Матвей Кузьмич скрипнул зубами, взмахнул кулаком:
— Маркиашка… С-сукин сын… Собачье мясо… Не отдал деньги за молотьбу. Сказал: ты, дескать, пьянствовал, хлеб погноил мне, зерно пустил с половой в мешки, а я тебе платить буду? Убирайся, говорит, а то вытурю в шею. А? Маркиашка… Меня, казака… — Матвей Кузьмич всхлипнул и из зажмуренных глаз его покатились прямо на усы крупные слезинки. — Я месяц на его току работал… двести десятин обмолотил… А он — ни копейки… Как же это, Нилушка… Аника, сынок…
И Матвей Кузьмич вновь шумно задышал, заскрипел зубами.
— А ты у атамана был, батя? — сверкнув глазами, спросил Аникий.
— Был. Да что толку!
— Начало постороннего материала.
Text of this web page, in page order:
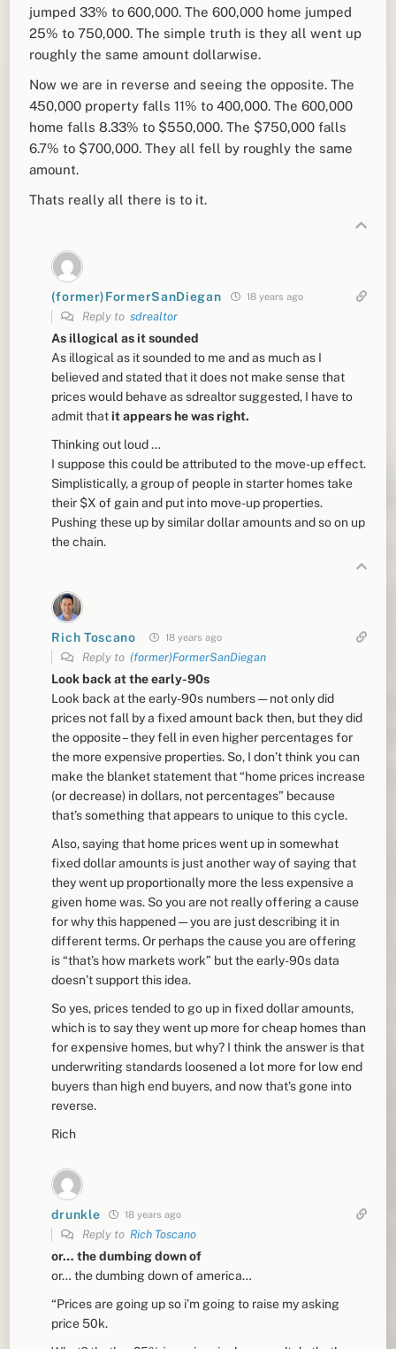
jumped 33% to 600,000. The 600,000 home jumped
25% to 750,000. The simple truth is they all went up
roughly the same amount dollarwise.
Now we are in reverse and seeing the opposite. The
450,000 property falls 11% to 400,000. The 600,000
home falls 8.33% to $550,000. The $750,000 falls
6.7% to $700,000. They all fell by roughly the same
amount.
Thats really all there is to it.
(former)FormerSanDiegan 18 years ago
Reply tosdrealtor
As illogical as it sounded
As illogical as it sounded to me and as much as I
believed and stated that it does not make sense that
prices would behave as sdrealtor suggested, I have to
admit that it appears he was right.
Thinking out loud …
I suppose this could be attributed to the move-up effect.
Simplistically, a group of people in starter homes take
their $X of gain and put into move-up properties.
Pushing these up by similar dollar amounts and so on up
the chain.
Rich Toscano 18 years ago
Reply to (former)FormerSanDiegan
Look back at the early-90s
Look back at the early-90s numbers — not only did
prices not fall by a fixed amount back then, but they did
the opposite – they fell in even higher percentages for
the more expensive properties. So, I don’t think you can
make the blanket statement that “home prices increase
(or decrease) in dollars, not percentages” because
that’s something that appears to unique to this cycle.
Also, saying that home prices went up in somewhat
fixed dollar amounts is just another way of saying that
they went up proportionally more the less expensive a
given home was. So you are not really offering a cause
for why this happened — you are just describing it in
different terms. Or perhaps the cause you are offering
is “that’s how markets work” but the early-90s data
doesn’t support this idea.
So yes, prices tended to go up in fixed dollar amounts,
which is to say they went up more for cheap homes than
for expensive homes, but why? I think the answer is that
underwriting standards loosened a lot more for low end
buyers than high end buyers, and now that’s gone into
reverse.
Rich
drunkle 18 years ago
Reply toRich Toscano
or… the dumbing down of
or… the dumbing down of america…
“Prices are going up so i’m going to raise my asking
price 50k.

Атаман говорит: в суд подавать надо. А что — суд? Чтоб судиться, молотилку надо продавать… Зараз без денег никто ничего не высудит. Все деньги, что с Маркиана получить надо, и просужу.
— Ладно. Сидай обедать. Ёрка, садись, — пригласила и меня к столу Неонила Федоровна.
Матвей Кузьмич впервые не сел за стол, подхватив с пола шапку, вышел. Обед отмахали ложками в тягостном молчании. Аникий ни над кем не подшучивал, ожесточенно хлебал остывший борщ.
А перед самой полуночью Матвей Кузьмич явился вдрызг пьяный. Он едва держался на ногах и самыми срамными словами поносил «кожедера» и «кровопивца» Маркнашку. С этого и пошло. Начался у Матвея Кузьмича запой — страшный, безумный. Теперь уже не безобидный медный стаканчик утолял его горючую неутолимую жажду, а бутылка за бутылкой, купленные в хуторской «казенке».
Рыбин пропадал вне дома днями и ночами. Неонила Федоровна, Аникий и работник Трофим находили его то в принадлежащем тому же Маркиану Бондареву хуторском грязном трактире с музыкой и бильярдом, то в пивной вблизи майдана, то среди кутящих, пропивающих улов рыбаков, то под забором, на улице.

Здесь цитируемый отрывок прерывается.